## TASK DIRECTIONS
Going line by line through the listing, how many lines hold "managers"? State nothing but the number.

• • • • •

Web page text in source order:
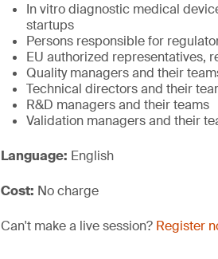
In vitro diagnostic medical
startups
Persons responsible for
EU authorized representatives,
Quality managers and their
Technical directors and their
R&D managers and their teams
Validation managers and their
Language: English
Cost: No charge
Can't make a live session? Register
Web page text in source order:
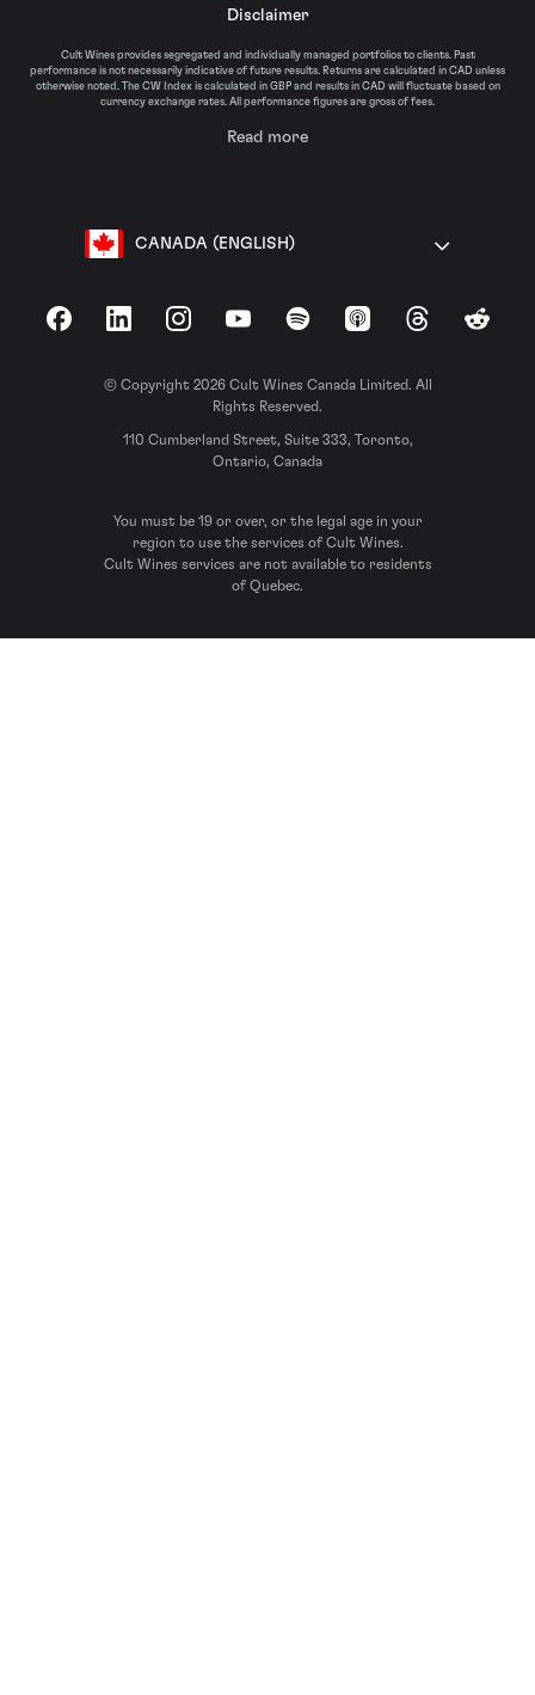
Disclaimer
Cult Wines provides segregated and individually managed portfolios to clients. Past
performance is not necessarily indicative of future results. Returns are calculated in CAD unless
otherwise noted. The CW Index is calculated in GBP and results in CAD will fluctuate based on
currency exchange rates. All performance figures are gross of fees.
Read more
CANADA (ENGLISH)
FacebookLinkedInInstagramYouTubeSpotify Apple Podcasts
ThreadsReddit
© Copyright 2026 Cult Wines Canada Limited. All
Rights Reserved.
110 Cumberland Street, Suite 333, Toronto,
Ontario, Canada
You must be 19 or over, or the legal age in your
region to use the services of Cult Wines.
Cult Wines services are not available to residents
of Quebec.

• • • • •

## ANSWER TO THE EXERCISE
3